■ **WHAT THE TASK ASKS**
Leaving out only the pictures, write out all the entries exactly.

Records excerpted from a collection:

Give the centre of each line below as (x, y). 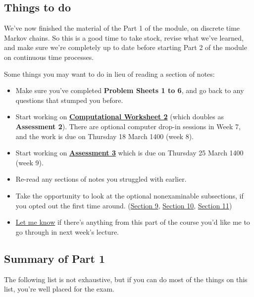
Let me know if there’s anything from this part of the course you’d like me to (133, 222)
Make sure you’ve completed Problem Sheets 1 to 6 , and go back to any (130, 90)
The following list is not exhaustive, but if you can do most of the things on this (126, 279)
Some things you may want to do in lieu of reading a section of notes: (109, 74)
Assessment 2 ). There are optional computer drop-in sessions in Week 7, (128, 126)
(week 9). (29, 162)
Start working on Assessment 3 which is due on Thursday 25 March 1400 (129, 153)
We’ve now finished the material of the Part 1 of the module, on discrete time (122, 28)
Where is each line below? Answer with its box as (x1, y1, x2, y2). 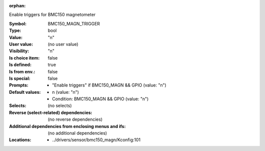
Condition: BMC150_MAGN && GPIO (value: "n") (52, 96, 149, 102)
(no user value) (48, 41, 79, 47)
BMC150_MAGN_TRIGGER (48, 21, 100, 26)
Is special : (9, 75, 30, 81)
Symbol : (9, 21, 27, 26)
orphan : (9, 3, 26, 8)
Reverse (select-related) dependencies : (9, 109, 93, 115)
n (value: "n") (52, 89, 79, 95)
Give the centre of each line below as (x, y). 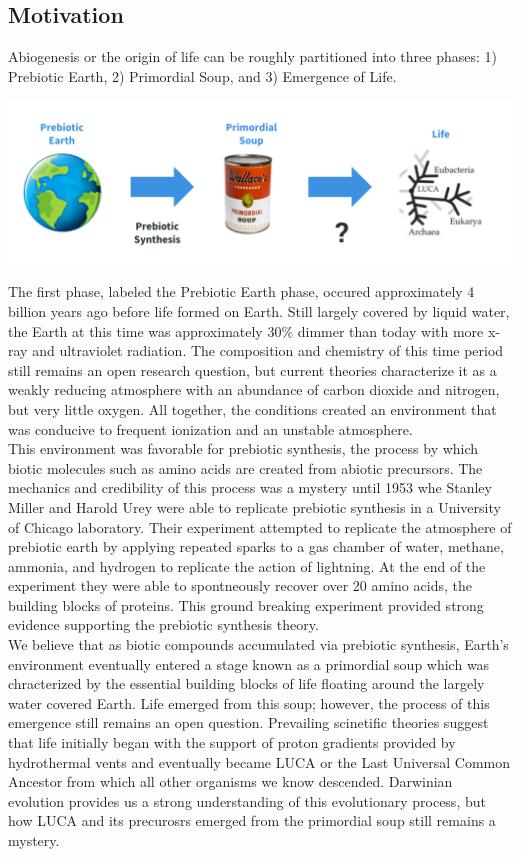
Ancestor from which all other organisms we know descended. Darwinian (230, 781)
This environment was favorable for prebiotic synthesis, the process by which (243, 448)
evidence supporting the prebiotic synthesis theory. (163, 624)
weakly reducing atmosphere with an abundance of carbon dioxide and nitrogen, (254, 389)
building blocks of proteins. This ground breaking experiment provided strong (246, 604)
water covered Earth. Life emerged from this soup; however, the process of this (249, 702)
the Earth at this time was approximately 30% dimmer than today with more (246, 330)
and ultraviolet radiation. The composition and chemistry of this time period (268, 350)
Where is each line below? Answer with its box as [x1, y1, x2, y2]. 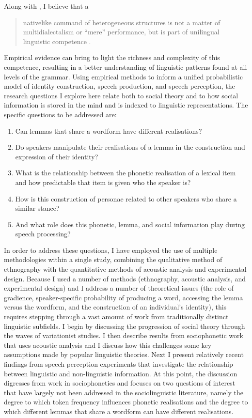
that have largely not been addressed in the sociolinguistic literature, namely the [4, 387, 243, 397]
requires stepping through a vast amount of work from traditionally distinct [4, 311, 229, 322]
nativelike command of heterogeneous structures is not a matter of [23, 17, 220, 27]
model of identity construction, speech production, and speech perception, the [4, 81, 235, 91]
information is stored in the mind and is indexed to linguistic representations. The [4, 100, 248, 110]
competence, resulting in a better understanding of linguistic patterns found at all [4, 62, 247, 72]
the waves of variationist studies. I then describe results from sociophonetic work [4, 330, 243, 341]
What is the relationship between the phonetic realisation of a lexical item [15, 168, 236, 178]
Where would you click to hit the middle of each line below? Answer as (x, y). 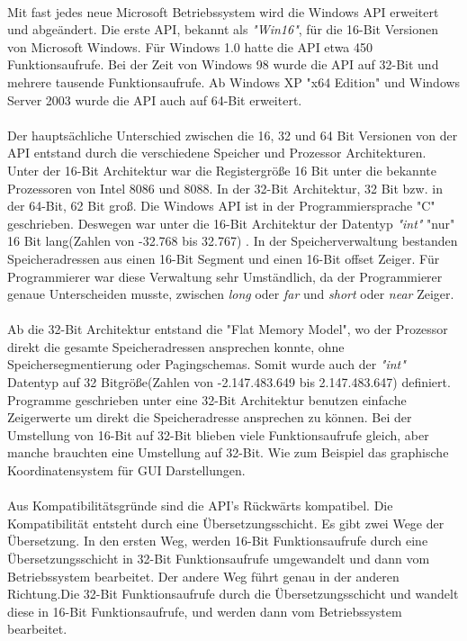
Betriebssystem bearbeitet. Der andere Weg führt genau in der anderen (203, 576)
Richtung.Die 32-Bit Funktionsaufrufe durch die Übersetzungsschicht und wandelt (233, 594)
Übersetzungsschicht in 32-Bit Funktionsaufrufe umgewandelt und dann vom (219, 558)
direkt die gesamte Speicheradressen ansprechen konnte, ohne (176, 346)
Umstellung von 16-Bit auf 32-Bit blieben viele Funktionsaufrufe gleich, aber (218, 434)
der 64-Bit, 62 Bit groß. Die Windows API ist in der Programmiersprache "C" (221, 206)
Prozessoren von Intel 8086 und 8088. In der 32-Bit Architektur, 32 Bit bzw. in (225, 188)
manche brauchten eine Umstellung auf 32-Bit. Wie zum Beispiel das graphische (228, 452)
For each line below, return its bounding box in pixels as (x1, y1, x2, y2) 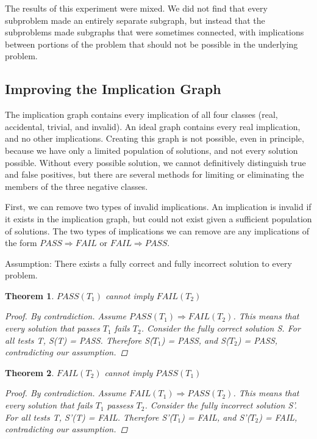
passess (107, 399, 134, 412)
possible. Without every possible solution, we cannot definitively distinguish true (5, 156, 306, 169)
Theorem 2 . (5, 366, 54, 379)
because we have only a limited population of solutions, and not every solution (5, 143, 298, 156)
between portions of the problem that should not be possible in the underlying (5, 37, 298, 50)
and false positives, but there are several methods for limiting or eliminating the (5, 168, 304, 181)
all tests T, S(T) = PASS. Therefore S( (5, 333, 153, 346)
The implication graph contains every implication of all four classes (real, (5, 108, 278, 121)
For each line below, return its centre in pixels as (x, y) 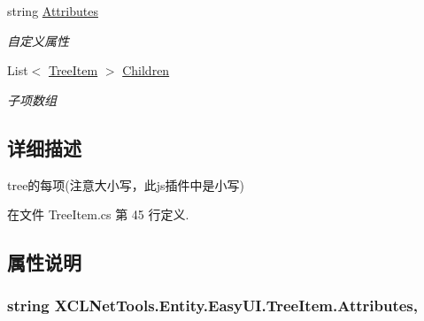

■ **WRITTEN RESPONSE**
Give the centre of each line below as (x, y). 
Let me know if there’s anything from this part of the course you’d like me to (133, 222)
Make sure you’ve completed Problem Sheets 1 to 6 , and go back to any (130, 90)
The following list is not exhaustive, but if you can do most of the things on this (126, 279)
Some things you may want to do in lieu of reading a section of notes: (109, 74)
Assessment 2 ). There are optional computer drop-in sessions in Week 7, (128, 126)
(week 9). (29, 162)
Start working on Assessment 3 which is due on Thursday 25 March 1400 (129, 153)
We’ve now finished the material of the Part 1 of the module, on discrete time (122, 28)
Where is each line below? Answer with its box as (x1, y1, x2, y2). 
Condition: BMC150_MAGN && GPIO (value: "n") (52, 96, 149, 102)
(no user value) (48, 41, 79, 47)
BMC150_MAGN_TRIGGER (48, 21, 100, 26)
Is special : (9, 75, 30, 81)
Symbol : (9, 21, 27, 26)
orphan : (9, 3, 26, 8)
Reverse (select-related) dependencies : (9, 109, 93, 115)
n (value: "n") (52, 89, 79, 95)
Give the centre of each line below as (x, y). 
Ancestor from which all other organisms we know descended. Darwinian (230, 781)
This environment was favorable for prebiotic synthesis, the process by which (243, 448)
evidence supporting the prebiotic synthesis theory. (163, 624)
weakly reducing atmosphere with an abundance of carbon dioxide and nitrogen, (254, 389)
building blocks of proteins. This ground breaking experiment provided strong (246, 604)
water covered Earth. Life emerged from this soup; however, the process of this (249, 702)
the Earth at this time was approximately 30% dimmer than today with more (246, 330)
and ultraviolet radiation. The composition and chemistry of this time period (268, 350)
Where is each line below? Answer with its box as [x1, y1, x2, y2]. 
that have largely not been addressed in the sociolinguistic literature, namely the [4, 387, 243, 397]
requires stepping through a vast amount of work from traditionally distinct [4, 311, 229, 322]
nativelike command of heterogeneous structures is not a matter of [23, 17, 220, 27]
model of identity construction, speech production, and speech perception, the [4, 81, 235, 91]
information is stored in the mind and is indexed to linguistic representations. The [4, 100, 248, 110]
competence, resulting in a better understanding of linguistic patterns found at all [4, 62, 247, 72]
the waves of variationist studies. I then describe results from sociophonetic work [4, 330, 243, 341]
What is the relationship between the phonetic realisation of a lexical item [15, 168, 236, 178]
Where would you click to hit the middle of each line below? Answer as (x, y). 
Betriebssystem bearbeitet. Der andere Weg führt genau in der anderen (203, 576)
Richtung.Die 32-Bit Funktionsaufrufe durch die Übersetzungsschicht und wandelt (233, 594)
Übersetzungsschicht in 32-Bit Funktionsaufrufe umgewandelt und dann vom (219, 558)
direkt die gesamte Speicheradressen ansprechen konnte, ohne (176, 346)
Umstellung von 16-Bit auf 32-Bit blieben viele Funktionsaufrufe gleich, aber (218, 434)
der 64-Bit, 62 Bit groß. Die Windows API ist in der Programmiersprache "C" (221, 206)
Prozessoren von Intel 8086 und 8088. In der 32-Bit Architektur, 32 Bit bzw. in (225, 188)
manche brauchten eine Umstellung auf 32-Bit. Wie zum Beispiel das graphische (228, 452)
For each line below, return its bounding box in pixels as (x1, y1, x2, y2) 
passess (107, 399, 134, 412)
possible. Without every possible solution, we cannot definitively distinguish true (5, 156, 306, 169)
Theorem 2 . (5, 366, 54, 379)
because we have only a limited population of solutions, and not every solution (5, 143, 298, 156)
between portions of the problem that should not be possible in the underlying (5, 37, 298, 50)
and false positives, but there are several methods for limiting or eliminating the (5, 168, 304, 181)
all tests T, S(T) = PASS. Therefore S( (5, 333, 153, 346)
The implication graph contains every implication of all four classes (real, (5, 108, 278, 121)
For each line below, return its centre in pixels as (x, y) 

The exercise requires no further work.